Cuando amanece seguimos tumbados en la cama, desnudos y abrazados. No hemos parado de hablar y es tan intenso todo lo que nos contamos que casi no pestañeamos; ni siquiera tenemos sueño. Gabriel está echado boca arriba y yo estoy apoyada en su pecho, acariciándole la piel del estómago y del brazo. Apenas quiero ni respirar, por miedo a que Gabriel se lo piense mejor y se calle.
—Cuando vine a Estados Unidos estaba solo. No tenía nada que perder. En España me queda familia que no conozco y a la que no me une nada. Tenía dos años cuando mis padres se marcharon a Escocia, así que no me acuerdo de mi vida allí. Solo un par de fotogramas… el papel pintado de una de las habitaciones de casa de mis abuelos, creo. —Gabriel hace una pausa y se incorpora un poco, dejándome aún apoyada en su pecho. Alcanza el paquete de cigarrillos y se enciende uno. Después sigue hablando—. Mi padre tenía casi todos los vicios del mundo. Bebía, jugaba, se gastaba el dinero en putas…, una maravilla. Para lo que estaba, habría valido la pena que se marchara, pero el muy cabrón encima era una persona dependiente. Dependía de mi madre y dependía hasta de mí. Aprendí a conducir a los doce, imagínate… —Le beso la piel que tengo a mi alcance—. Mi madre siempre estuvo delicada de salud. Me pasé media vida temiendo que se muriera sin ni siquiera saber de qué y que me dejaran con mi padre. Murió cuando yo tenía diecisiete. El tiempo que tuve que pasar con él esperando a cumplir la mayoría de edad fue terrible y muy traumático; íbamos a pelea diaria, todas violentas y muy desagradables. El día que cumplí los dieciocho me hice el pasaporte y, al poco, me marché con una mano delante y otra detrás. Solo tenía para el billete, un par de noches en un hostal y el teléfono del primo de un amigo que se dedicaba a vender coca en los barrios chungos de Los Ángeles. —Gabriel da otra calada, suspira y me pasa el cigarrillo—. El resto ya lo sabrás. Al final la puta suerte me folló y… salió todo rodado. A veces ni siquiera me lo creo.
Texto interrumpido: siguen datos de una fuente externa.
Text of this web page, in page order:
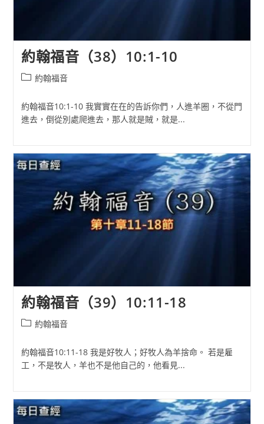
約翰福音（38）10:1-10
Post約翰福音
約翰福音10:1-10 我實實在在的告訴你們，人進羊圈，不從門
進去，倒從別處爬進去，那人就是賊，就是...
約翰福音（39）10:11-18
Post約翰福音
約翰福音10:11-18 我是好牧人；好牧人為羊捨命。 若是雇
工，不是牧人，羊也不是他自己的，他看見...

—Créetelo. Debió de ser el karma.
Le acaricio el pecho y me subo sobre él a horcajadas. Le paso el cigarro y, antes de que pueda decir nada más, espeta:
—Me enteré de que mi padre había muerto el día que te conocí. Me salvaste de no tener que pensar ni un segundo en él.
No sé qué decir, así que me agacho y le doy un beso sobre uno de los tatuajes de su pecho. Él apaga el cigarrillo, me coge de la cintura, me levanta y nos besamos en la boca.
—Eres lo mejor que me ha pasado en la vida —murmura con sus labios pegados a los míos.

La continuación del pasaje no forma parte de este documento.